As you can see, “Index Only Scan” has replaced “Index Scan”. This means that we have all information from the index, without having to fetch the many table rows that are scattered into the multiple nodes and disks. You see the whole WHERE clause predicate in “Index Condition”, and you know that all columns in “Output” were available from the index because of the “Index Only” access.

A larger index, but not a new one

It is important to note that we’ve created another index here, to show this tuning method, and that the query planner will be choosing it. But this new index should replace the other. As long as the previous columns stay first in the key column list, adding new columns adds more access paths, but still serves the previous ones. This means that in our example I can:

drop index ord_cust_id;

And a query on “customer_id” only will use the new index:

explain select count(*) from orders where customer_id=1;
                                      QUERY PLAN
---------------------------------------------------------------------
 Aggregate  (cost=15.50..15.51 rows=1 width=8)
   ->  Index Only Scan using ord_cust_new on orders  (cost=0.00..15.25 
rows=100 width=0)
      Index Cond: (customer_id = 1)

By keeping the same number of indexes, the insert and delete operations are not impacted, and the same access paths are allowed. This technique should not bring regression on other queries as long as the leading part of the indexed columns are the same as before, especially when the additional columns are not updated frequently. The order of columns in the “include” list does not matter, so one fat index can cover multiple queries.

When to use Index Only Scan

Now, you may have heard some myths about fat indexes. One is about the overhead to maintain them when rows are inserted, deleted or updated. But you need to think about it in context. For INSERT and DELETE, you still have the same index maintenance because you need the index anyway. This one just has more columns. For UPDATE, the index maintenance occurs when you change the indexed column value. In our example, the ORDERS amount will not change once inserted, so this concern is irrelevant. We’re using this optimization because the value is not changed frequently and is queried for many rows.

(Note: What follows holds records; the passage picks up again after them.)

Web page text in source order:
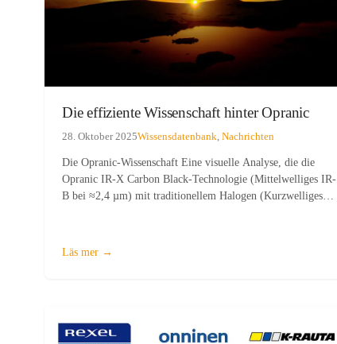
Die effiziente Wissenschaft hinter Opranic
28. Oktober 2025Wissensdatenbank Nachrichten
Die Opranic-Wissenschaft Eine visuelle Analyse, die die
Opranic IR-X Carbon Black-Technologie (Mittelwelliges IR-
B bei ≈2,4 µm) mit traditionellem Halogen (Kurzwelliges
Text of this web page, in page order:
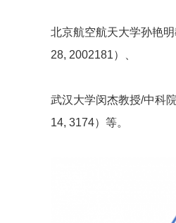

Another myth is about the size of the index. Yes, it is larger. But, again, think in context. The few additional bytes per row on disk is not a problem here. The size matters when it comes to memory because memory on a node is limited. And, yes, those index entries take more space in the cache. But think about what happens with the minimal index I had before: each query was bringing into memory hundreds of table rows, with all their columns, for non-frequent usage. There’s definitely a huge improvement on cache usage with Index Only Scan.

Of course, you will not inflate all indexes to cover all your queries. First, you need to focus on the performance-critical ones where you want to keep single-digit millisecond response time. Then, this is not required when reading one or two rows. Fat indexes are for range scans that have to read hundreds or thousands of rows. And then, you still have the agility to decide which columns are worth adding to the index key or as an included column. Columns where selective filters are applied are the most important ones because, even if you have to go to the table, you will have less rows to read from it. This is why I’ve added the “order_date” in this example: no need to read orders older than 10 years.

In addition, rather than just listing it in “include”, I’ve added it to the index key as a range (asc/desc) so that this filtering is done by the index access. Another advantage is that rows are returned already sorted, so it can help for queries that display all orders rather than the sum. A good index should help for many queries.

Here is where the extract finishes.